## [TASK TO COMPLETE]
Copy out each line below containing "rail".

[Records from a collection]

____________

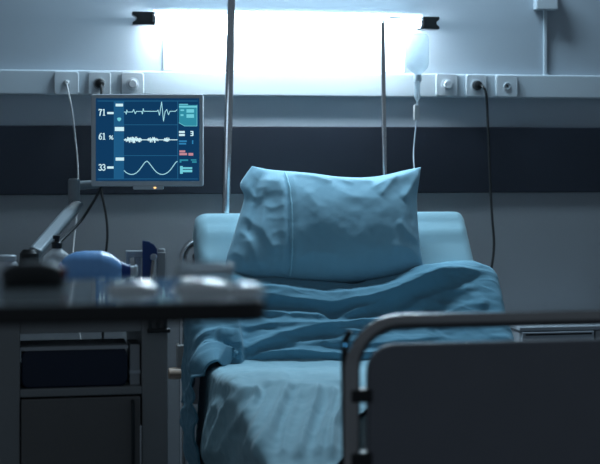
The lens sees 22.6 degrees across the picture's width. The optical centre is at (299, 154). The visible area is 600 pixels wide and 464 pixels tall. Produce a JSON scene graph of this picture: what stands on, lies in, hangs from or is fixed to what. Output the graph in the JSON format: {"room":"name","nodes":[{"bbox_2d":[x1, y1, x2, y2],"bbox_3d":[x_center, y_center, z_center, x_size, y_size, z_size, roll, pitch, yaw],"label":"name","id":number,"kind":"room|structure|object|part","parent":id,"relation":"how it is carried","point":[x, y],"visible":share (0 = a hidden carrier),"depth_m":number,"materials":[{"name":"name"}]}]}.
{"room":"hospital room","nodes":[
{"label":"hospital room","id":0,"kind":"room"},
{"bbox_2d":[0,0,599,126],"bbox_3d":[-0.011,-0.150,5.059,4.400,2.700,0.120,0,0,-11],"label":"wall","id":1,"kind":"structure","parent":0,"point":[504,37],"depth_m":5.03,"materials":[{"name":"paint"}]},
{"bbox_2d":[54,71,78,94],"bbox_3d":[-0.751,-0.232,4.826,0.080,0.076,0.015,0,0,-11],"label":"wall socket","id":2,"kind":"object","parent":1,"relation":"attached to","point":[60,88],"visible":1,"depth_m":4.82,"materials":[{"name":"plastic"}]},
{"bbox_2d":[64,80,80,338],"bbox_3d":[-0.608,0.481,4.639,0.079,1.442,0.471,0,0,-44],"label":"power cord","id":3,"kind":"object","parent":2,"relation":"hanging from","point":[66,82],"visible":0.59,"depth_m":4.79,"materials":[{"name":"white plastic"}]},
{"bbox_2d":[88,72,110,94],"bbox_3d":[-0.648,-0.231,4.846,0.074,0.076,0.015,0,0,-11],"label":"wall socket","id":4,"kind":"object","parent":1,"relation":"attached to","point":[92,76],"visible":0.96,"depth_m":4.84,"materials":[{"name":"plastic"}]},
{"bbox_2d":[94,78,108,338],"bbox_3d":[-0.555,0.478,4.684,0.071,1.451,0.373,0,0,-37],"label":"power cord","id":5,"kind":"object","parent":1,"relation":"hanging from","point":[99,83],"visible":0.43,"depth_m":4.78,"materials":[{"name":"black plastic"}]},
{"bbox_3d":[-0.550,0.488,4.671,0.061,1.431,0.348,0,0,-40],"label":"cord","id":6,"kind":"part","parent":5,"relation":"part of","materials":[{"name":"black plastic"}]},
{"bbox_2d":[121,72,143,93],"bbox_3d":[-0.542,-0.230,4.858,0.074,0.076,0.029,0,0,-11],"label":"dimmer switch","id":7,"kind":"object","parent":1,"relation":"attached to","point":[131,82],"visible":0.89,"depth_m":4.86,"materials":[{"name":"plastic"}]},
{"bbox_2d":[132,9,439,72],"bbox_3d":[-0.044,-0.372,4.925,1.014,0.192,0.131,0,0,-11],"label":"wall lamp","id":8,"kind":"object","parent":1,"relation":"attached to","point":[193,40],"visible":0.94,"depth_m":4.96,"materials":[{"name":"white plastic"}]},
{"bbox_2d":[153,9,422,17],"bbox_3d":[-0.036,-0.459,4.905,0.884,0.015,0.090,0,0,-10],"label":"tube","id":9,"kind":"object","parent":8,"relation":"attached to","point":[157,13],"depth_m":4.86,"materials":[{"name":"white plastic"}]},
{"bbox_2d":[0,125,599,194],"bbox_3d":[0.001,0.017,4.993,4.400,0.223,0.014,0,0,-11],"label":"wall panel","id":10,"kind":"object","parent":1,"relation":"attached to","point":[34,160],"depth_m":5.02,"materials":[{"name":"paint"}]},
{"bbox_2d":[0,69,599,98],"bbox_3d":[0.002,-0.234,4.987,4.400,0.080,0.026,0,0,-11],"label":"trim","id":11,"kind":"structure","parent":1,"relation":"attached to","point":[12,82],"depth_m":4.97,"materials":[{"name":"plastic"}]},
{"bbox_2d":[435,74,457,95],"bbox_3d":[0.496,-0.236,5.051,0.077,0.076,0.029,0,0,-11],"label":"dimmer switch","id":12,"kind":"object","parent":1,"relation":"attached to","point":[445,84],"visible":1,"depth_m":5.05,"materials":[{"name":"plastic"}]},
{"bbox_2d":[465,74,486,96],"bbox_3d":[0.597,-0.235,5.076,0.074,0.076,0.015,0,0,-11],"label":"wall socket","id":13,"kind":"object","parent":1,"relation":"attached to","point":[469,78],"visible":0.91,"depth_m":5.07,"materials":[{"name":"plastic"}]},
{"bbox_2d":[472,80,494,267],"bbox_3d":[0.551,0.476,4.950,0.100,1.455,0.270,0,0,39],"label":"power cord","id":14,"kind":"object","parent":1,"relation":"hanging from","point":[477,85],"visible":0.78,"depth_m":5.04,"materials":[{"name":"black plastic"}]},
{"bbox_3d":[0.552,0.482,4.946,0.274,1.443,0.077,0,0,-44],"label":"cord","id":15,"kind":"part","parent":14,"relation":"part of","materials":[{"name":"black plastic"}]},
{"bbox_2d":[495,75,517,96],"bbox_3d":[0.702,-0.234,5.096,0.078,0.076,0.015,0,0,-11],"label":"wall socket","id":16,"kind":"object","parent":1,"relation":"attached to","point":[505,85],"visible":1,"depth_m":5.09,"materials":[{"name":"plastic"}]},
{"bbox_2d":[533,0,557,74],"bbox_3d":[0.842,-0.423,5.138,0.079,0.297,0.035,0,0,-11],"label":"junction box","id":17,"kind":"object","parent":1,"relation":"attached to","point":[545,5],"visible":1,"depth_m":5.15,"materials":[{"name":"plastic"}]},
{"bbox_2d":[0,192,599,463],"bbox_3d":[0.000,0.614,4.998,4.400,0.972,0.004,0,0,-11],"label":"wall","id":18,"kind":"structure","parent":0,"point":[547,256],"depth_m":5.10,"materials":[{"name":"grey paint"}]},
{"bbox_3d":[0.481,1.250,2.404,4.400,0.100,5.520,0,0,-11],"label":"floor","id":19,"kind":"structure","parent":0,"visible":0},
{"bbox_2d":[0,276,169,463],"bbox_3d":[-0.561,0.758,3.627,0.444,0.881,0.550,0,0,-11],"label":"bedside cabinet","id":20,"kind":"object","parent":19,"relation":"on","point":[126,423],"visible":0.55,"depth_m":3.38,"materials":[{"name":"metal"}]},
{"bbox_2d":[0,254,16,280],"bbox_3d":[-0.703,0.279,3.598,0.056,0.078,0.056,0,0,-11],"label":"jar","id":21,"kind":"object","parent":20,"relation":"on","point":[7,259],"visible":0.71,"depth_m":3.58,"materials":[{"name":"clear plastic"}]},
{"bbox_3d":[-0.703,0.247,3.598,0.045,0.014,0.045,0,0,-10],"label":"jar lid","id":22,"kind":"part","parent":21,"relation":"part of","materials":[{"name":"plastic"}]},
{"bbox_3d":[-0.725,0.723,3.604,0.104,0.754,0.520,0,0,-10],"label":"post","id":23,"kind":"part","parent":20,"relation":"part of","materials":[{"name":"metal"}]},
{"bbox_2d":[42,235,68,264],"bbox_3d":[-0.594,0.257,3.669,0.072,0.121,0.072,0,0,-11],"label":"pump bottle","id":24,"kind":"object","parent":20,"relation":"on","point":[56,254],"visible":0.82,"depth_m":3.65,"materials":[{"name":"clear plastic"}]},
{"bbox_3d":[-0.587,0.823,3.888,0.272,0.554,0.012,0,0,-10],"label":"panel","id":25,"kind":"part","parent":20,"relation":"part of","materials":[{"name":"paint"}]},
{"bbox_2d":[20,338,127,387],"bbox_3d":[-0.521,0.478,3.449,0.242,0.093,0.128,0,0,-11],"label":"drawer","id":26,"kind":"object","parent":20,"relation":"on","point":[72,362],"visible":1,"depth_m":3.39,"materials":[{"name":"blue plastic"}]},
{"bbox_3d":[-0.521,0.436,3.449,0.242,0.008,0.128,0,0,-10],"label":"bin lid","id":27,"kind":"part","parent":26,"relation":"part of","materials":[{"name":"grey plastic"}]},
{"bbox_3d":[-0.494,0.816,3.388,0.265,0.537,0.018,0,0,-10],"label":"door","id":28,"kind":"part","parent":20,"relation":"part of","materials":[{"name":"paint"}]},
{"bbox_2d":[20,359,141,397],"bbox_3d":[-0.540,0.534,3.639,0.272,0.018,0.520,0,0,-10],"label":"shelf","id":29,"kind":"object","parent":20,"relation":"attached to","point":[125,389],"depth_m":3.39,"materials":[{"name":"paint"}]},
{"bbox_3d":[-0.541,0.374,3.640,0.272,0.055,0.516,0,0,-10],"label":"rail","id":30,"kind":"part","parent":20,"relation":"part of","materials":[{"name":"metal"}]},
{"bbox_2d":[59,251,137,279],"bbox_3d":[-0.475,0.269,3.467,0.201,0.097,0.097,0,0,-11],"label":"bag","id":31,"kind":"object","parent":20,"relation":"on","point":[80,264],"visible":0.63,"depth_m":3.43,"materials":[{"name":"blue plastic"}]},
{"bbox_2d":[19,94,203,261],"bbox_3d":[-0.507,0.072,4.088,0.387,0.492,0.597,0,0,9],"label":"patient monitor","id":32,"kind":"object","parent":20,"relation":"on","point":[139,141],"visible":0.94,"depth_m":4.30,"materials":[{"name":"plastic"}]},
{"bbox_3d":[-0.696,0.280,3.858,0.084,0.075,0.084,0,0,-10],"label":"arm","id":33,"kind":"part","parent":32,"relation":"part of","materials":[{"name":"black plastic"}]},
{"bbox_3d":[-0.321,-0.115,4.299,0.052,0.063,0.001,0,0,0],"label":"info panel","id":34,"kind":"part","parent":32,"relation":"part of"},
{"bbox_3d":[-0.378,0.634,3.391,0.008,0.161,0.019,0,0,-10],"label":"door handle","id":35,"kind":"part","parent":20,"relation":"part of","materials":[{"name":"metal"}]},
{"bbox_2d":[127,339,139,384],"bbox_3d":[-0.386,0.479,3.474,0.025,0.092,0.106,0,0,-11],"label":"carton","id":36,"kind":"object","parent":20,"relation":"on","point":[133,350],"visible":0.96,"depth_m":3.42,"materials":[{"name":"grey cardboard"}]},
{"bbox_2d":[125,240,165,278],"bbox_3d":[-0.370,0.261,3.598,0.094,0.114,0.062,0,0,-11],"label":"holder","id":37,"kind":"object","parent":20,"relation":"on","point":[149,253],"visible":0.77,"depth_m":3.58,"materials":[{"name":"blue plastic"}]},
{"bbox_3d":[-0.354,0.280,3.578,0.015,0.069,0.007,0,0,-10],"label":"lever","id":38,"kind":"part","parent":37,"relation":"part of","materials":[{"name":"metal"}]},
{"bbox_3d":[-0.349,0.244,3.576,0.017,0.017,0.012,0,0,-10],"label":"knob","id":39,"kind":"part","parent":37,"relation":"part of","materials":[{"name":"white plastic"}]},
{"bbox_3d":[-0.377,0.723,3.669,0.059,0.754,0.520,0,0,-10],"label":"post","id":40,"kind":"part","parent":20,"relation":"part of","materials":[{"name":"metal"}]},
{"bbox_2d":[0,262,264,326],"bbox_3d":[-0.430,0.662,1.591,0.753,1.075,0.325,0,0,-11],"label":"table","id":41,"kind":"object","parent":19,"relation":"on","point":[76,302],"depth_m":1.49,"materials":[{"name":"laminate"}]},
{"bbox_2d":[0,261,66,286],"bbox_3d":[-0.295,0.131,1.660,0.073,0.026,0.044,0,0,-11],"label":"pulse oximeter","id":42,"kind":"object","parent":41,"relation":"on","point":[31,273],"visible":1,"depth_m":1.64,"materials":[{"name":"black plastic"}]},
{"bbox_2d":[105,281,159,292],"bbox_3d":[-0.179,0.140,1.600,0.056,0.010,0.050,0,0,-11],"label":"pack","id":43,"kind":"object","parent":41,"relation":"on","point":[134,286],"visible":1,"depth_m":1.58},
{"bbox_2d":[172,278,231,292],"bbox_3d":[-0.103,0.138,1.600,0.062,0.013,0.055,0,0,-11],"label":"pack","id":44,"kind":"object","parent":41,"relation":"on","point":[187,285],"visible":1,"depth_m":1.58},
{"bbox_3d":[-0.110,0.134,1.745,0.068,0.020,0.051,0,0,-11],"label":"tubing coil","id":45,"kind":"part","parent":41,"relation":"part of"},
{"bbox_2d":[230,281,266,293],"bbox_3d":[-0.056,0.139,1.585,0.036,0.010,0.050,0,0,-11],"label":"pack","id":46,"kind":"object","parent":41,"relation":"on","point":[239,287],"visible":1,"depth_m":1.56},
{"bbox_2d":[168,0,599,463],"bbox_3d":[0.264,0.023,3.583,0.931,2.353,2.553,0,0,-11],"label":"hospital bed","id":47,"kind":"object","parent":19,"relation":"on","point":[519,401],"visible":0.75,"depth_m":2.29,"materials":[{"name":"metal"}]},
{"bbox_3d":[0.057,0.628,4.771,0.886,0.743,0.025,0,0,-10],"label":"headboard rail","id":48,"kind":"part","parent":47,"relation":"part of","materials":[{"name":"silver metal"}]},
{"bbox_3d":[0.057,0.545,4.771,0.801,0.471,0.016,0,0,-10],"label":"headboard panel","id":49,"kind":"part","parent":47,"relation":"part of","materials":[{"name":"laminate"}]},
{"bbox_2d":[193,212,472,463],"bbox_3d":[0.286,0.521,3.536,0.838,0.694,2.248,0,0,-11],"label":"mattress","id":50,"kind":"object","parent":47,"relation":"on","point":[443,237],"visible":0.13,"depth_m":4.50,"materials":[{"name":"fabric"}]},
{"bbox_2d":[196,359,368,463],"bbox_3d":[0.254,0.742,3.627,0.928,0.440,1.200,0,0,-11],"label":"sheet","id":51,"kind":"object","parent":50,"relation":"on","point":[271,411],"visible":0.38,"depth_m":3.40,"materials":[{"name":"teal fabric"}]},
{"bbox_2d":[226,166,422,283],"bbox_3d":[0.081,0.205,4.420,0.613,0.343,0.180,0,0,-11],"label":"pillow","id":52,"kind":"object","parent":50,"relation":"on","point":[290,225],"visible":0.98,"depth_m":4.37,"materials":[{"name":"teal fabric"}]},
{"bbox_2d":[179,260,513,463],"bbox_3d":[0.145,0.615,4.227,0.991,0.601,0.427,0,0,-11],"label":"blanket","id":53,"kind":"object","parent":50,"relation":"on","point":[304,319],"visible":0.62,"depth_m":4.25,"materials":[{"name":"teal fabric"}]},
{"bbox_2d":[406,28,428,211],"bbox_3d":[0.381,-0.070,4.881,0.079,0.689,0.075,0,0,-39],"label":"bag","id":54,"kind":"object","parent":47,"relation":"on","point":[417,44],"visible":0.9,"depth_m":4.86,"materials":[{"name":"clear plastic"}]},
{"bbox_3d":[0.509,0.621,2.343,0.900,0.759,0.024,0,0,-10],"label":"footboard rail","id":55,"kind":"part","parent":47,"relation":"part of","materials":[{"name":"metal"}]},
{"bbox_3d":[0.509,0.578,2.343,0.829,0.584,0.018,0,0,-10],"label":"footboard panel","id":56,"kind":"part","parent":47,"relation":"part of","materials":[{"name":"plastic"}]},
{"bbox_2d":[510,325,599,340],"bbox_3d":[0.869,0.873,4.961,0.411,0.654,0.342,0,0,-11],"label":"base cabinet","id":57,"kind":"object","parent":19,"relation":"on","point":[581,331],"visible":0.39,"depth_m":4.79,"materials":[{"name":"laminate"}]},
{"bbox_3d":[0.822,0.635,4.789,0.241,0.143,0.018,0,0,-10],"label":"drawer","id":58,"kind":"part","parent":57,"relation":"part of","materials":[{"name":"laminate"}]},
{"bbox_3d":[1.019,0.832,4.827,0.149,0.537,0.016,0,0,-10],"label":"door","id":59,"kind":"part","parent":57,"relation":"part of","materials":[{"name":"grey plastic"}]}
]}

____________

## [SOLUTION FOR THIS EXERCISE]
{"bbox_3d":[-0.541,0.374,3.640,0.272,0.055,0.516,0,0,-10],"label":"rail","id":30,"kind":"part","parent":20,"relation":"part of","materials":[{"name":"metal"}]},
{"bbox_3d":[0.057,0.628,4.771,0.886,0.743,0.025,0,0,-10],"label":"headboard rail","id":48,"kind":"part","parent":47,"relation":"part of","materials":[{"name":"silver metal"}]},
{"bbox_3d":[0.509,0.621,2.343,0.900,0.759,0.024,0,0,-10],"label":"footboard rail","id":55,"kind":"part","parent":47,"relation":"part of","materials":[{"name":"metal"}]},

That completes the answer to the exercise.